Records drawn from a dataset:
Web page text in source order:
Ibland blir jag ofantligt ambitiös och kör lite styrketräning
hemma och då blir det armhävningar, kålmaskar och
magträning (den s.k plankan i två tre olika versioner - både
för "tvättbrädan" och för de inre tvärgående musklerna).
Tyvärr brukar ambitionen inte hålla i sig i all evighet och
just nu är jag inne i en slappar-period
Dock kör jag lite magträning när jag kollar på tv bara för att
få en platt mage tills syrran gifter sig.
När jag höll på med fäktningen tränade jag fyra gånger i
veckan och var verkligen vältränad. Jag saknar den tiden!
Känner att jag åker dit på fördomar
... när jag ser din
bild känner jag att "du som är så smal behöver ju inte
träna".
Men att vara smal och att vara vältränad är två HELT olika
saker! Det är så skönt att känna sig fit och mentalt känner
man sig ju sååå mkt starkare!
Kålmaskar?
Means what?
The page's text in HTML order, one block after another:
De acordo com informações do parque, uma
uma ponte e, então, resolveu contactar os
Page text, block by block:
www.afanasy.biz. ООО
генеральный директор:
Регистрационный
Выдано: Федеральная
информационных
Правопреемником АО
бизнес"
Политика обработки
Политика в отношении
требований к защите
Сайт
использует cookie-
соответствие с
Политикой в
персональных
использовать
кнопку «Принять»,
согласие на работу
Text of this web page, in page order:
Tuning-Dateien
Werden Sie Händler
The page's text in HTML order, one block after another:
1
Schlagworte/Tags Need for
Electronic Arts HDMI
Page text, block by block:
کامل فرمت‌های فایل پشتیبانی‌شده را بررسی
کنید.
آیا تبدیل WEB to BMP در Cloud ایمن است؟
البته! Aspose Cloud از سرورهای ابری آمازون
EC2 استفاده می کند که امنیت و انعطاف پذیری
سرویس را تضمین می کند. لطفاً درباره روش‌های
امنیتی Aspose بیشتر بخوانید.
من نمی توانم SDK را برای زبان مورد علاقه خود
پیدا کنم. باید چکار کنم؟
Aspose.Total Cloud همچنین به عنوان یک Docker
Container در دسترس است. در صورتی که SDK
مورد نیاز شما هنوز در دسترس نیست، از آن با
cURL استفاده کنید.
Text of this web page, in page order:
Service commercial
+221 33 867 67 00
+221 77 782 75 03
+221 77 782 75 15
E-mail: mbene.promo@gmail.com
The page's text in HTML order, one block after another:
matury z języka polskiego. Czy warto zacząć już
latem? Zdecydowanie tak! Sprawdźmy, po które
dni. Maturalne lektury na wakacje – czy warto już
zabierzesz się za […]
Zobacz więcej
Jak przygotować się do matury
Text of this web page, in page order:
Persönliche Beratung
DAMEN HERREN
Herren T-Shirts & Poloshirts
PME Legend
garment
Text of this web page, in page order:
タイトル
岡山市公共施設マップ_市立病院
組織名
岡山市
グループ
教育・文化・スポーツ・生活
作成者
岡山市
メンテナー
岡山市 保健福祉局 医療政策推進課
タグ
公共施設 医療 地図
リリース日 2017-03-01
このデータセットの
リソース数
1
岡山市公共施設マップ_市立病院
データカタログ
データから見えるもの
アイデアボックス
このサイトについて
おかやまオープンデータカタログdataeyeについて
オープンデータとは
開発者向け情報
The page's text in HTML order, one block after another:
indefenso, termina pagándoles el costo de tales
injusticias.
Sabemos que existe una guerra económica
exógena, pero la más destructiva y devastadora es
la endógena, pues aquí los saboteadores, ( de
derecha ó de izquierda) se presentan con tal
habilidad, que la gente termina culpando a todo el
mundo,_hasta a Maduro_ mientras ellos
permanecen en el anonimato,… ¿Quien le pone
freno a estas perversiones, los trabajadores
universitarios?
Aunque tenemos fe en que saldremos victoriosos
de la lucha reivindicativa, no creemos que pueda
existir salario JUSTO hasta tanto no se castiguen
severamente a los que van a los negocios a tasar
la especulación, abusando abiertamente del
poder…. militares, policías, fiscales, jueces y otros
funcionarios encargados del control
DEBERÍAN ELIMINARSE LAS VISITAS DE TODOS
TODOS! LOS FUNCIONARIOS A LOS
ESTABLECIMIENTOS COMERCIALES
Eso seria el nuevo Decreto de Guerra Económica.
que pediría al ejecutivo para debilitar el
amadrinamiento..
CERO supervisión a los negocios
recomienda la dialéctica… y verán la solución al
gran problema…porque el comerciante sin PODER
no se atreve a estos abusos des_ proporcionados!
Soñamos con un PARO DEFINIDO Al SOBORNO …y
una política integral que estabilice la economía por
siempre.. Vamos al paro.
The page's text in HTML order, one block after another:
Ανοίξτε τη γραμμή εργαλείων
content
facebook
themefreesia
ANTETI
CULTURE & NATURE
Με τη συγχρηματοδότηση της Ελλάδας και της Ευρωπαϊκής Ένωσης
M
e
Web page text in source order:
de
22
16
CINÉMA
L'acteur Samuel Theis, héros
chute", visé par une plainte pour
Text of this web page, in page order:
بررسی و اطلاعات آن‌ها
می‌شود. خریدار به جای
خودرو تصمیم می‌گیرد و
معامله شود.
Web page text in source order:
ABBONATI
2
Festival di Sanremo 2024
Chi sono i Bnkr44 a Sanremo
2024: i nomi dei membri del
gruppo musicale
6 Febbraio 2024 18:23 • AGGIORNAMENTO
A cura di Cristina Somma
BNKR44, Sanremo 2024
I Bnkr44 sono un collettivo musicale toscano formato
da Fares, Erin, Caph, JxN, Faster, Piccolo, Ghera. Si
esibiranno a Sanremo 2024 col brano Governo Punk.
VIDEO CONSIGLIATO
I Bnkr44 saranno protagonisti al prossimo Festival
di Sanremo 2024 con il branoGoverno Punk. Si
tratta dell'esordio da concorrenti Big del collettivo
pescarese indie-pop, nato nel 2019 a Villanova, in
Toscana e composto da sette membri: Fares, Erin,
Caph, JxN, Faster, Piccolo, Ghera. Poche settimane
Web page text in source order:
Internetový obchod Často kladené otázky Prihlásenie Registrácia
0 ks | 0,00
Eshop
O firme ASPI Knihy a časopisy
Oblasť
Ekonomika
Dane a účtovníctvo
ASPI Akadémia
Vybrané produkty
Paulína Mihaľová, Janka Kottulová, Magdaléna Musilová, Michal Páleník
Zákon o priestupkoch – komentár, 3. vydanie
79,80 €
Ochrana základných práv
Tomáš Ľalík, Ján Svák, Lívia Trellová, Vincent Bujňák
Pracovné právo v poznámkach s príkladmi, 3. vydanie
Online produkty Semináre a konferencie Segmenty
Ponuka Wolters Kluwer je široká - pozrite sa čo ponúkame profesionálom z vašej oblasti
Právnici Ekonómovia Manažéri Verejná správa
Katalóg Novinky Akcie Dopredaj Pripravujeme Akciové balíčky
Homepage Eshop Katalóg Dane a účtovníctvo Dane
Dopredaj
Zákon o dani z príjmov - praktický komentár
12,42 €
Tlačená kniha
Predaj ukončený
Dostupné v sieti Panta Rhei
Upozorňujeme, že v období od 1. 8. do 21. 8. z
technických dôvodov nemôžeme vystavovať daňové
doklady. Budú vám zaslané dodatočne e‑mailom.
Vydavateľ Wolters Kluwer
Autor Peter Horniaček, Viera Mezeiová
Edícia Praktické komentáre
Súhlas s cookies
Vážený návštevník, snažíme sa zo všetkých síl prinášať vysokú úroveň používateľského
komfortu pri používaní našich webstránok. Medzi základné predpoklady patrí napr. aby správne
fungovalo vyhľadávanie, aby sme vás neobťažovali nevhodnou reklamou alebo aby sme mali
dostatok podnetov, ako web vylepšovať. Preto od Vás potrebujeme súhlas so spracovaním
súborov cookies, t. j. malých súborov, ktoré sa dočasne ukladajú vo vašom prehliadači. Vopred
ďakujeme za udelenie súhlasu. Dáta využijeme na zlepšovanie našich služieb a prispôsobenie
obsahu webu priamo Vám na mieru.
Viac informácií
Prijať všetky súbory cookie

● **Exercise**:
Up to and including the line that contains "Политика обработки", restate word for word every line of the entries, starting from the first.

● **Reply to the task**:
Web page text in source order:
Ibland blir jag ofantligt ambitiös och kör lite styrketräning
hemma och då blir det armhävningar, kålmaskar och
magträning (den s.k plankan i två tre olika versioner - både
för "tvättbrädan" och för de inre tvärgående musklerna).
Tyvärr brukar ambitionen inte hålla i sig i all evighet och
just nu är jag inne i en slappar-period
Dock kör jag lite magträning när jag kollar på tv bara för att
få en platt mage tills syrran gifter sig.
När jag höll på med fäktningen tränade jag fyra gånger i
veckan och var verkligen vältränad. Jag saknar den tiden!
Känner att jag åker dit på fördomar
... när jag ser din
bild känner jag att "du som är så smal behöver ju inte
träna".
Men att vara smal och att vara vältränad är två HELT olika
saker! Det är så skönt att känna sig fit och mentalt känner
man sig ju sååå mkt starkare!
Kålmaskar?
Means what?
The page's text in HTML order, one block after another:
De acordo com informações do parque, uma
uma ponte e, então, resolveu contactar os
Page text, block by block:
www.afanasy.biz. ООО
генеральный директор:
Регистрационный
Выдано: Федеральная
информационных
Правопреемником АО
бизнес"
Политика обработки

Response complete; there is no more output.